Real Illumina data — SRR38033288 (43.5M reads · 6.08 Gbp · ~14 GB on disk · 4 threads · cold cache · WSL2)
| Tool | Time | What it does |
|---|---|---|
| BioFastq-A | 33s | overrep seqs · k-mers · dup · per-tile · N50/N90 · HTML report |
| fastp | 58s | adapter trimming · QC · k-mers |
| FastQC | 168s | similar analysis depth to BioFastq-A |
# Build (one-time, ~20s)
cargo build --release
# Interactive TUI — live dashboard while processing
./target/release/biofastq-a sample.fastq
# Headless — for scripts and CI
./target/release/biofastq-a sample.fastq --headless --output-dir ./reports
# Trim adapters + analyse
./target/release/biofastq-a reads.fastq --trim --output-dir ./qc
# Open the report
xdg-open ./reports/sample_report.html # Linux
open ./reports/sample_report.html # macOS
explorer.exe ./reports/sample_report.html # WSLBuild from source (recommended)
Requires Rust ≥ 1.80.
git clone https://github.com/DilaDeniz/BioFastq-a.git
cd BioFastq-a
cargo build --release
# binary → target/release/biofastq-aEnable native CPU optimisations (AVX2/SSE4 — recommended):
mkdir -p .cargo
echo '[build]' > .cargo/config.toml
echo 'rustflags = ["-C", "target-cpu=native"]' >> .cargo/config.toml
cargo build --releaseInstall system-wide:
bash install.sh # → /usr/local/bin (may need sudo)

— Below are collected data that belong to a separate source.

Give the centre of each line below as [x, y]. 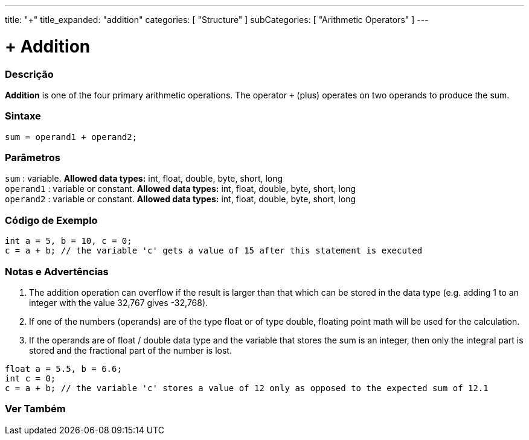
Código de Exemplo [51, 220]
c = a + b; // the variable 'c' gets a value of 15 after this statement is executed [214, 251]
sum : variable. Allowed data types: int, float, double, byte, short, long [144, 179]
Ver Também [35, 409]
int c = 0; [30, 378]
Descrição [29, 74]
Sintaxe [23, 116]
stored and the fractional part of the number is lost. [130, 350]
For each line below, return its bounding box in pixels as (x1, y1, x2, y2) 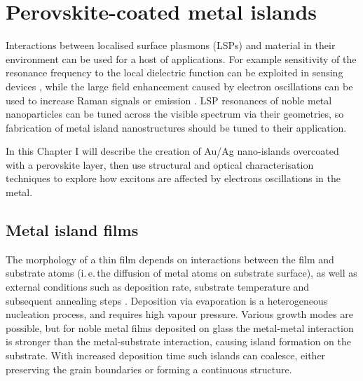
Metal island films (6, 219, 139, 241)
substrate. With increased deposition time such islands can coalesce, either (6, 348, 326, 363)
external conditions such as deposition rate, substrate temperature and (6, 279, 310, 294)
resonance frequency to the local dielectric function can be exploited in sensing (6, 65, 343, 80)
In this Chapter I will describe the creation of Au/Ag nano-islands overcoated (6, 144, 339, 158)
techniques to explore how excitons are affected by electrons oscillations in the (6, 171, 341, 186)
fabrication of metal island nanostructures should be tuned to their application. (6, 120, 347, 134)
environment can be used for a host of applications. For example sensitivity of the (6, 51, 357, 66)

bash install.sh ~/bin # → ~/bin (no sudo)Docker
docker build -t biofastq-a .
# Run (mount current directory as /data)
docker run --rm -v "$PWD":/data biofastq-a sample.fastq --headless
docker run --rm -v "$PWD":/data biofastq-a *.fastq.gz --trim --output-dir /data/qcHomebrew (macOS / Linux)
brew tap DilaDeniz/biofastq-a
brew install biofastq-abiofastq-a [OPTIONS] <file> [<file2> ...]
OPTIONS:
--headless No TUI — for scripts and CI
--output-dir <dir> Where to write reports (default: current directory)

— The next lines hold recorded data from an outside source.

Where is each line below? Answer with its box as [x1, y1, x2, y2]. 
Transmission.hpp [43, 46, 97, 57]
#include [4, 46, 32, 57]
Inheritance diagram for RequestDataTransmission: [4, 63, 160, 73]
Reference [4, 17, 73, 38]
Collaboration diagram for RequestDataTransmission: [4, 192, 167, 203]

--trim Trim adapters; write <stem>_trimmed.fastq.gz
--min-length <N> Drop trimmed reads shorter than N bp (default: 20)
--adapter <seq> Additional adapter sequence to screen/trim (repeatable)
--quality-trim <Q> Trim 3' bases with Phred quality below Q (default: off)
--threads <N> Number of CPU threads (default: all cores)
--strict Abort on first malformed record (default: skip & warn)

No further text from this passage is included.